Virologe im Interview

Coronavirus: "Die vollen EM-Stadien sind nicht das Problem"

25.6.2021, 18:22 Uhr
Coronavirus:

© Dolgachov/imago images

Herr Professor Dölken, aufgrund der Delta-Variante ist die Inzidenz in Großbritannien innerhalb von vier Wochen von Werten unter 20 auf 70 angestiegen, in Portugal wurden in einigen Gebieten Lockerungen wieder zurückgenommen. Könnte es ein solches Szenario auch bald bei uns in Bayern geben?

Das ist nicht ausgeschlossen. Der Anteil der indischen Mutante steigt bei uns gerade rapide, und im Herbst wird sie die dominante Variante sein. Die gute Nachricht ist, dass wir derzeit ja Sommer haben und die Zahlen allgemein sehr niedrig sind. Wenn der Anteil der Infektionen mit der Delta-Variante aber 50 Prozent übersteigt, beginnt es auch von den allgemeinen Infektionszahlen her allmählich relevant zu werden. Für den Juli kann man nach dem derzeitigen Stand der Dinge wohl noch Entwarnung geben, aber es wird wohl früher als im vergangenen Herbst wieder losgehen.

Was macht die Delta-Variante so gefährlich?

Da muss ich ein bisschen was vorrechnen: Das Ausgangsvirus hat eine Replikationszahl von 3, die britische Mutante ist um 30 Prozent infektiöser, im Schnitt steckt eine infizierte Person da also vier weitere Personen an. Bei der indischen Variante wird ein Infizierter nach der derzeitigen Datenlage etwa sechs weitere Personen anstecken. Das heißt, wenn drei von diesen sechs geimpft sind, bin ich etwa auf dem gleichen Stand wie vor der zweiten Welle im vergangenen Herbst. Wir hoffen ja, dass bei uns in absehbarer Zeit mehr als 50 Prozent vollständig geimpft sind, dann hätten wir die höhere Infektiösität der Delta-Variante zumindest ausgeglichen. Damit dann aber nicht ein ähnlicher Winter wie letztes Jahr droht, brauchen wir erheblich höhere Impfraten in den nächsten Monaten.

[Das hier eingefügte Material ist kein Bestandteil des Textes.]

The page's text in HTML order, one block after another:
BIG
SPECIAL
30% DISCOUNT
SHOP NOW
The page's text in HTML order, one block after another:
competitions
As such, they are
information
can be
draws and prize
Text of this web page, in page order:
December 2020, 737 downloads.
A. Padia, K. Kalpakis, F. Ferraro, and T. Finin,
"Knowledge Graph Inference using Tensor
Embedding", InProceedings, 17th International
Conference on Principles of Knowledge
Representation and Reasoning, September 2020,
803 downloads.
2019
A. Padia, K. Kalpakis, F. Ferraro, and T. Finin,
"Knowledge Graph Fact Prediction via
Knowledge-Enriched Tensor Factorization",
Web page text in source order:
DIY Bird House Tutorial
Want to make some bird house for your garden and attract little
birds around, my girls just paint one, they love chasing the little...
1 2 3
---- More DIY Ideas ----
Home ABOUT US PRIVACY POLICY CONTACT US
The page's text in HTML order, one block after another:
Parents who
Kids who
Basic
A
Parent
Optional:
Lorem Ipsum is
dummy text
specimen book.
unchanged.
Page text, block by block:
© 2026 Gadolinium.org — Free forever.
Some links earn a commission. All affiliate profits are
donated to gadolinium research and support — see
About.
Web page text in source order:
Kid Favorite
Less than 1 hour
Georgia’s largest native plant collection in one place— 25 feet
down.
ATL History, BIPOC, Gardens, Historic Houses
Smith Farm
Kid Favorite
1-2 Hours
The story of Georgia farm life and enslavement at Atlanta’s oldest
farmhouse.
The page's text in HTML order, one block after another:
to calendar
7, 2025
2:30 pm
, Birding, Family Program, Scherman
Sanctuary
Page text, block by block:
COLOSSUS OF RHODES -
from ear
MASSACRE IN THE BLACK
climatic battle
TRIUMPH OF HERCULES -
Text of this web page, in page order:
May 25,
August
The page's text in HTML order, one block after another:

RKI-Chef: Tests und Maskenpflicht an Schulen bis Frühjahr 2022


Wie gut ist man durch die Impfungen gegen die Delta-Variante gewappnet? Schützt schon die erste Impfung einigermaßen ausreichend?

Bei jüngeren Menschen wird auch die erste Impfung schon verhindern, dass die auf der Intensivstation landen, aber man wird doch häufiger tatsächlich krank. Und je älter man ist, desto problematischer wird eine Infektion, wenn man noch keinen vollständigen Impfschutz hat. Aber auch eine erste Impfung ist definitiv besser als gar keine Impfung.

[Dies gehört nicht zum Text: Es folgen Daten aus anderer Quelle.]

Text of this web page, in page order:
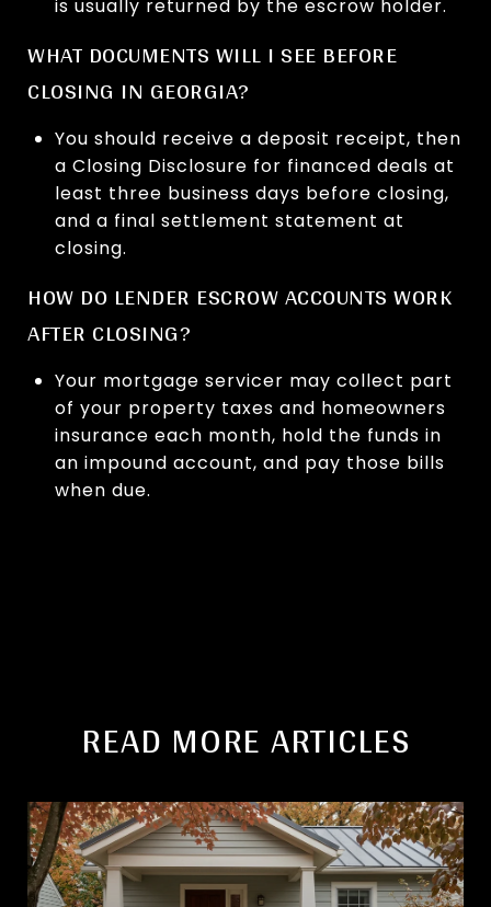
is usually returned by the escrow holder.
WHAT DOCUMENTS WILL I SEE BEFORE
CLOSING IN GEORGIA?
You should receive a deposit receipt, then
a Closing Disclosure for financed deals at
least three business days before closing,
and a final settlement statement at
closing.
HOW DO LENDER ESCROW ACCOUNTS WORK
AFTER CLOSING?
Your mortgage servicer may collect part
of your property taxes and homeowners
insurance each month, hold the funds in
an impound account, and pay those bills
when due.
READ MORE ARTICLES
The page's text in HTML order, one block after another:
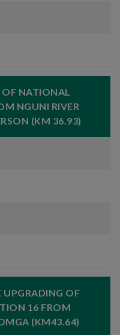
OF NATIONAL
NGUNI RIVER
(KM 36.93)
OF
16 FROM
(KM43.64)
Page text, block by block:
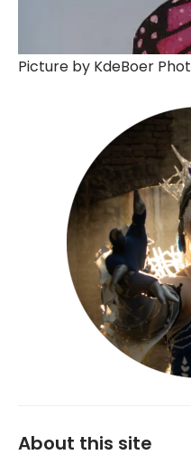
Picture by KdeBoer
About this site
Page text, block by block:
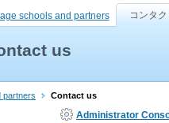
schools and partners コンタ
us
partners Contact us
Administrator
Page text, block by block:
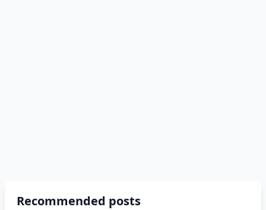
Recommended posts
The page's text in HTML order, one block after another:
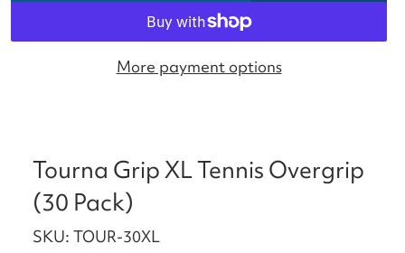
More payment options
Tourna Grip XL Tennis Overgrip
(30 Pack)
SKU: TOUR-30XL
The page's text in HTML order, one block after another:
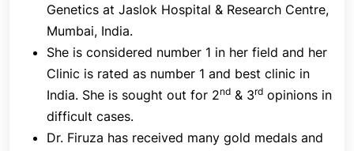
follicles.
2. Control and Monitoring
During the stimulation phase, your fertility
specialist will use blood tests and/or ultrasounds to
closely examine your ovarian response. This is
Genetics at Jaslok Hospital & Research Centre,
Mumbai, India.
She is considered number 1 in her field and her
Clinic is rated as number 1 and best clinic in
India. She is sought out for 2nd & 3rd opinions in
difficult cases.
Dr. Firuza has received many gold medals and
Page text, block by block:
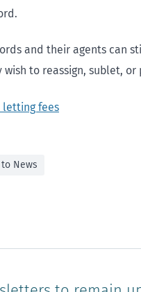
and their agents can
wish to reassign, sublet,
letting fees
to News
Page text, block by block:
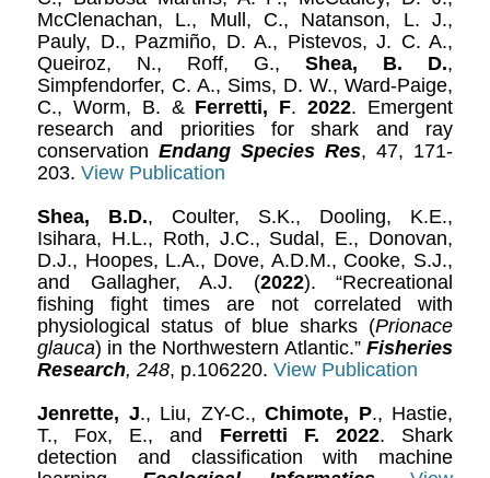
McClenachan, L., Mull, C., Natanson, L. J.,
Pauly, D., Pazmiño, D. A., Pistevos, J. C. A.,
Queiroz, N., Roff, G., Shea, B. D.,
Simpfendorfer, C. A., Sims, D. W., Ward-Paige,
C., Worm, B. & Ferretti, F.2022. Emergent
research and priorities for shark and ray
conservation Endang Species Res, 47, 171-
203. View Publication
Shea, B.D., Coulter, S.K., Dooling, K.E.,
Isihara, H.L., Roth, J.C., Sudal, E., Donovan,
D.J., Hoopes, L.A., Dove, A.D.M., Cooke, S.J.,
and Gallagher, A.J. (2022). “Recreational
fishing fight times are not correlated with
physiological status of blue sharks (Prionace
glauca) in the Northwestern Atlantic.” Fisheries
Research, 248, p.106220. View Publication
Jenrette, J., Liu, ZY-C., Chimote, P., Hastie,
T., Fox, E., and Ferretti F. 2022. Shark
detection and classification with machine
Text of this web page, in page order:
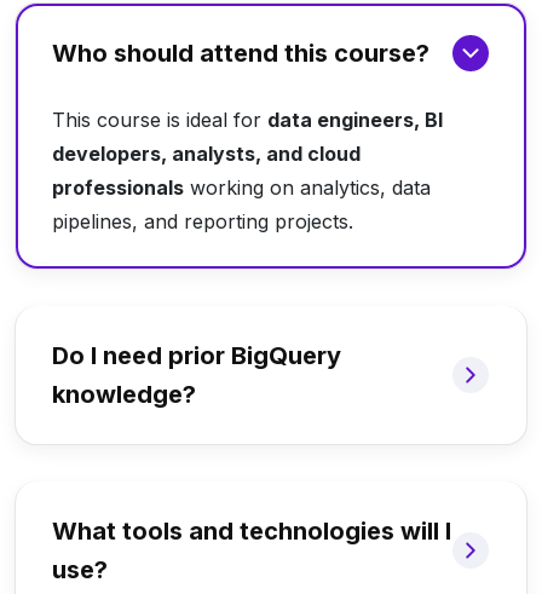
Who should attend this course?
This course is ideal for data engineers, BI
developers, analysts, and cloud
professionals working on analytics, data
pipelines, and reporting projects.
Do I need prior BigQuery
knowledge?
What tools and technologies will I
use?

Sind die verschiedenen Impfstoffe gleichermaßen gut gegen eine Infektion mit der Delta-Variante geeignet?

Ich kenne aktuelle Daten von Astrazeneca, Biontech und Moderna, und die scheinen mit zwei Impfungen auch bei dieser Mutante sehr gut zu funktionieren. Bei Johnson & Johnson weiß ich es noch nicht genau, aber grundsätzlich wirken sicherlich all diese Impfstoffe gut.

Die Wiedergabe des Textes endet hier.